Every time you put your hands on your dog, you want him to be still.  Little did you know that you have now taught your 8 week old brand new puppy that this isn’t required.  He has learned that all he has to do is put in a little effort and you will cave.

This same concept applies to every other interaction you have with your dog for the rest of his life.  When you put him into a situation where he has a choice to comply or not, if he picks to not and you let him get away with it, you have trained him.

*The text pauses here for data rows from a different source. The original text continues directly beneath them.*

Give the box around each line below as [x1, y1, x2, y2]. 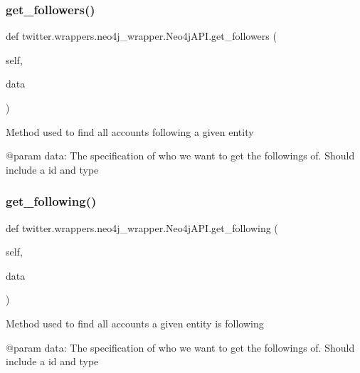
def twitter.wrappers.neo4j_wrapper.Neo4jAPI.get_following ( [6, 220, 278, 235]
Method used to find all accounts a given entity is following [6, 315, 264, 330]
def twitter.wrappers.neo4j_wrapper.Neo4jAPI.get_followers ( [6, 28, 277, 43]
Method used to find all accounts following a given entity [6, 124, 254, 139]
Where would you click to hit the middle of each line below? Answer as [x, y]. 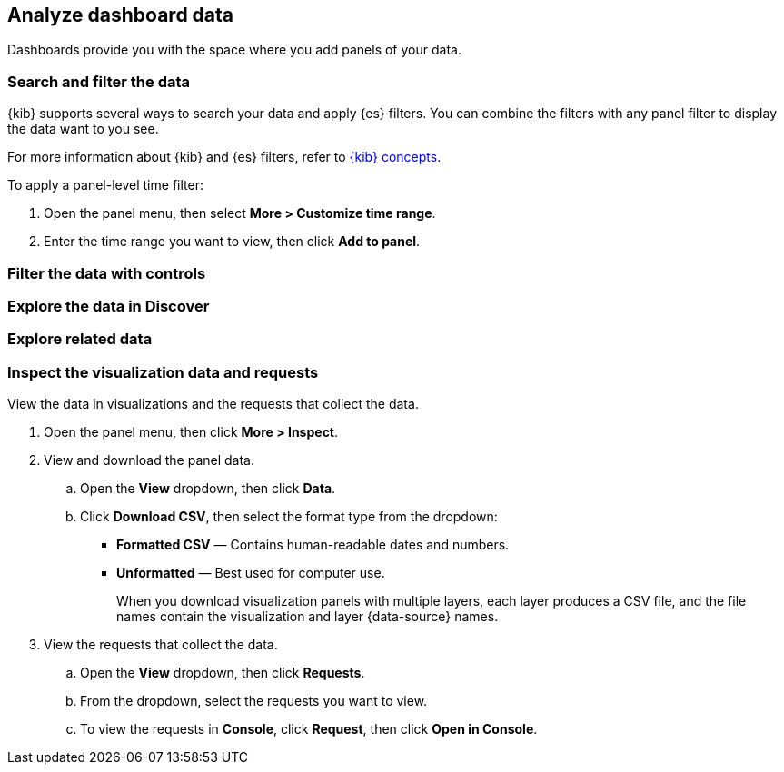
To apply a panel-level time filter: [105, 185]
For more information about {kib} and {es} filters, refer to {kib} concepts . [224, 157]
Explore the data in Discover [109, 306]
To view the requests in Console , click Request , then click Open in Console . [309, 729]
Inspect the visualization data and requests [163, 372]
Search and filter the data [99, 81]
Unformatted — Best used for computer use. [251, 573]
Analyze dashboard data [121, 15]
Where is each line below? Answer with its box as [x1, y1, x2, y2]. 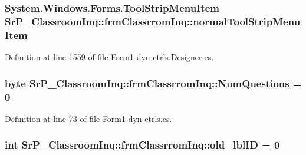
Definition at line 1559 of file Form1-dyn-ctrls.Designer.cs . [5, 51, 214, 63]
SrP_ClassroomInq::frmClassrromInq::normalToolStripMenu [5, 14, 301, 28]
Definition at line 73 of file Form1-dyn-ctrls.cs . [5, 112, 172, 124]
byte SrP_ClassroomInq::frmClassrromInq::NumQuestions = [5, 75, 302, 90]
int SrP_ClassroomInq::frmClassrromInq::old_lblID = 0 [5, 137, 280, 152]
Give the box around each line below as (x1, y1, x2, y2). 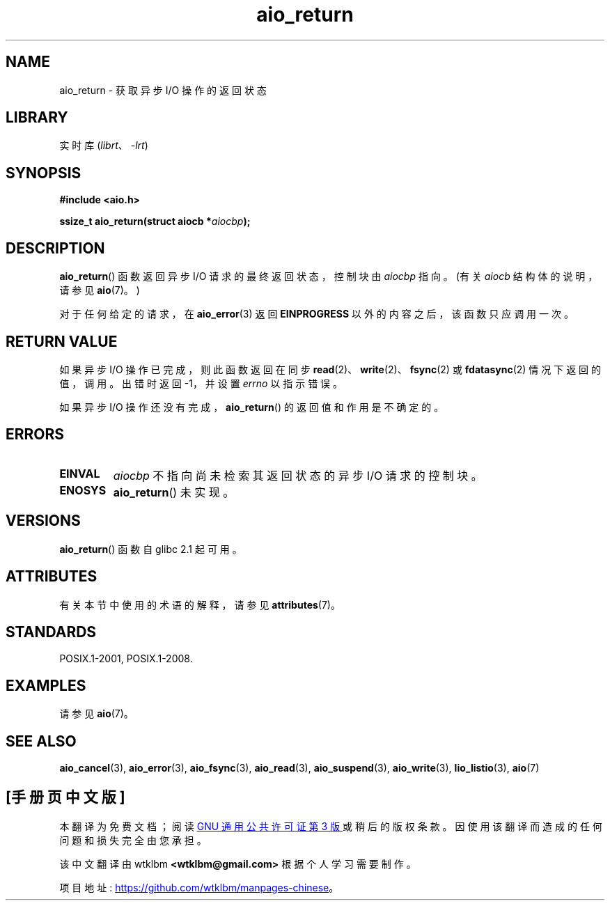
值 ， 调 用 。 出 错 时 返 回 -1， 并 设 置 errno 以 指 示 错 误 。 (59, 377, 343, 389)
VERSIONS (6, 512, 81, 530)
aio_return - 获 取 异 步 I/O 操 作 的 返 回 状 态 (59, 84, 267, 96)
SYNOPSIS (6, 164, 81, 182)
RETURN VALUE (6, 332, 118, 350)
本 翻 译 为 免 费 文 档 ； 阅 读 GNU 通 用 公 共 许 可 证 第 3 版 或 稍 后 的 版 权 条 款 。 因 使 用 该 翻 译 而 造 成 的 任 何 (59, 820, 602, 832)
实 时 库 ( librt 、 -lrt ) (59, 139, 148, 152)
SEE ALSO (6, 732, 77, 750)
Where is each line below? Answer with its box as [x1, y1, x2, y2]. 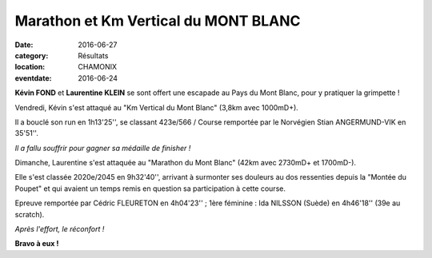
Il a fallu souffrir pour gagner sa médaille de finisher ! [14, 143, 191, 153]
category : [14, 50, 49, 60]
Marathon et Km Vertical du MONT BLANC [14, 12, 301, 30]
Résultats [78, 50, 109, 60]
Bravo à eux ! [14, 239, 59, 248]
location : [14, 62, 46, 72]
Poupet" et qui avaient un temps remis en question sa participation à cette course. [14, 184, 286, 193]
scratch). [14, 209, 45, 219]
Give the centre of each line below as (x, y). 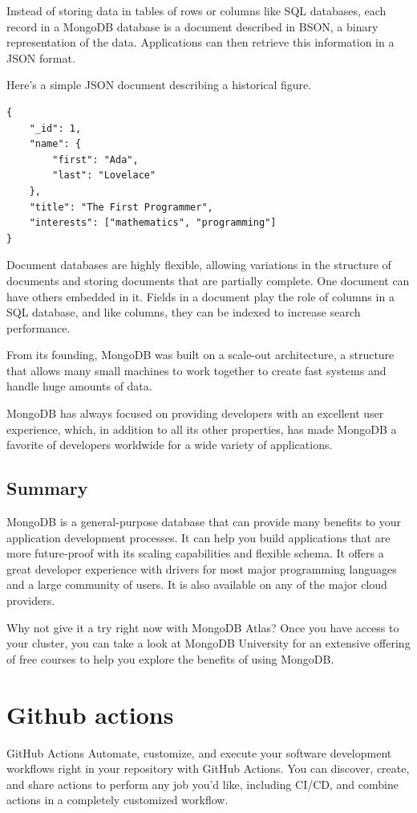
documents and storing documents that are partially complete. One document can (208, 280)
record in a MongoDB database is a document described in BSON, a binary (192, 26)
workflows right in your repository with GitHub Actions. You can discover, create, (208, 768)
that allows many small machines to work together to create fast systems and (196, 370)
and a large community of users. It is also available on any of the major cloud (197, 584)
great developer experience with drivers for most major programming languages (202, 568)
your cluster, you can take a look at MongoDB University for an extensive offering (208, 643)
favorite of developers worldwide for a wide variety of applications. (170, 445)
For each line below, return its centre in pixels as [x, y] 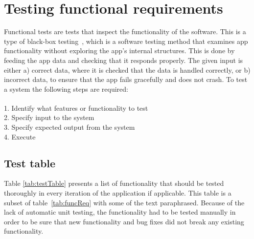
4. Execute [20, 136]
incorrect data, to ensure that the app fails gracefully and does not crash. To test [126, 79]
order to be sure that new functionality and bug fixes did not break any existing [124, 221]
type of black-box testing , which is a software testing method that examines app [126, 41]
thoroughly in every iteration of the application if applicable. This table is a [118, 193]
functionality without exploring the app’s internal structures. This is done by [119, 50]
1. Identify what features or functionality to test [76, 108]
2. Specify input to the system [49, 117]
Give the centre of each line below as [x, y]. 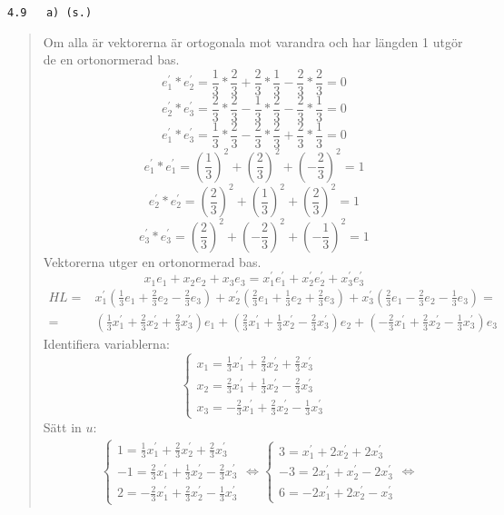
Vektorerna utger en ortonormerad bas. [152, 261]
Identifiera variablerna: [106, 343]
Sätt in [62, 426]
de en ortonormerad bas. [111, 59]
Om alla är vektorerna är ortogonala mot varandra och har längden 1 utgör [253, 41]
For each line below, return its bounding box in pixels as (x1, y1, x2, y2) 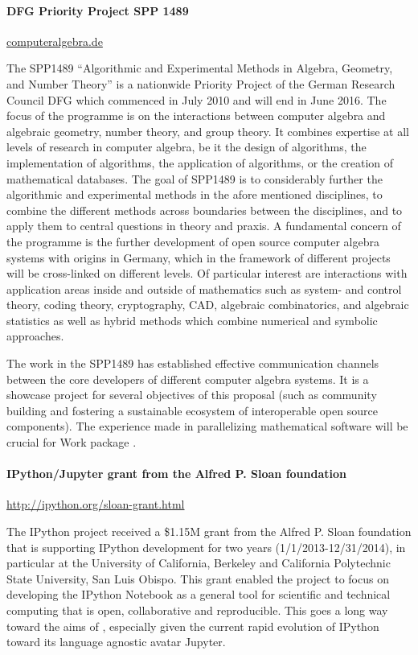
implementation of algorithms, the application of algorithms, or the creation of (6, 154, 394, 171)
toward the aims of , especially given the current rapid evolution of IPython (6, 617, 379, 634)
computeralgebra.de (6, 32, 103, 49)
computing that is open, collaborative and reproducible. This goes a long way (6, 602, 388, 618)
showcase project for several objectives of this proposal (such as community (6, 386, 377, 403)
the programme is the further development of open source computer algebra (6, 233, 379, 249)
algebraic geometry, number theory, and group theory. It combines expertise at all (6, 122, 409, 139)
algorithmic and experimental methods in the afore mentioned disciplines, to (6, 186, 383, 203)
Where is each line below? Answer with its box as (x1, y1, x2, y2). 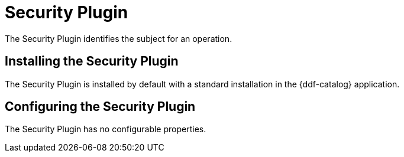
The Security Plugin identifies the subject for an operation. (5, 33, 232, 44)
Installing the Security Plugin (5, 54, 179, 69)
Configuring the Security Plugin (5, 99, 196, 115)
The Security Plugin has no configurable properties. (5, 124, 206, 135)
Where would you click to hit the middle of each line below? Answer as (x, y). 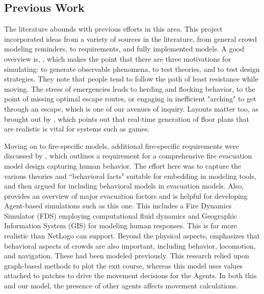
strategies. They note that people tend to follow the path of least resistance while (131, 79)
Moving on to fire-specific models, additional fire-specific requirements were (122, 145)
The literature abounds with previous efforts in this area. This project (113, 29)
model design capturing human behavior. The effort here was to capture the (123, 165)
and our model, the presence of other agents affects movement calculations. (121, 286)
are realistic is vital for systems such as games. (77, 129)
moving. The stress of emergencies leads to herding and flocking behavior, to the (130, 88)
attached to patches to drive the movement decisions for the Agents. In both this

The original question of “when do I start training my puppy?” is where most of our customer’s “dog issues” begin.  They don’t understand why they have a 85 pound lab that likes to jump on people and knock them down.  How did this happen?  Well, they let the 8 week old pup jump on them.  It’s cute and there is no harm done.  Sure, that isn’t a problem, but you are training your pup that this is acceptable behavior.  You have no one to blame but yourself when he knocks your little old lady neighbor over and breaks her hip.

My rule with pups is that we don’t allow them to get away with things as a puppy that we don’t want them doing as full grown dogs.  It’s a pretty simple rule but you have to make a few decisions up front and stick to them. 

 Now some folks might take part of this the wrong way.  I’ll give an example.  I expect my retriever to be steady in the blind.  That means he will wait to go on a retrieve when I send him not before. 

We don’t start pups out this way.  I don’t expect my pup to be steady the first time we throw him a bumper.  I want him to break at a young age.  I’ll teach him not to once we make sure his drive is solid and we get past bird and gun introductions.

I just don’t let him wiggle his way out of things or jump on people because it’s cute.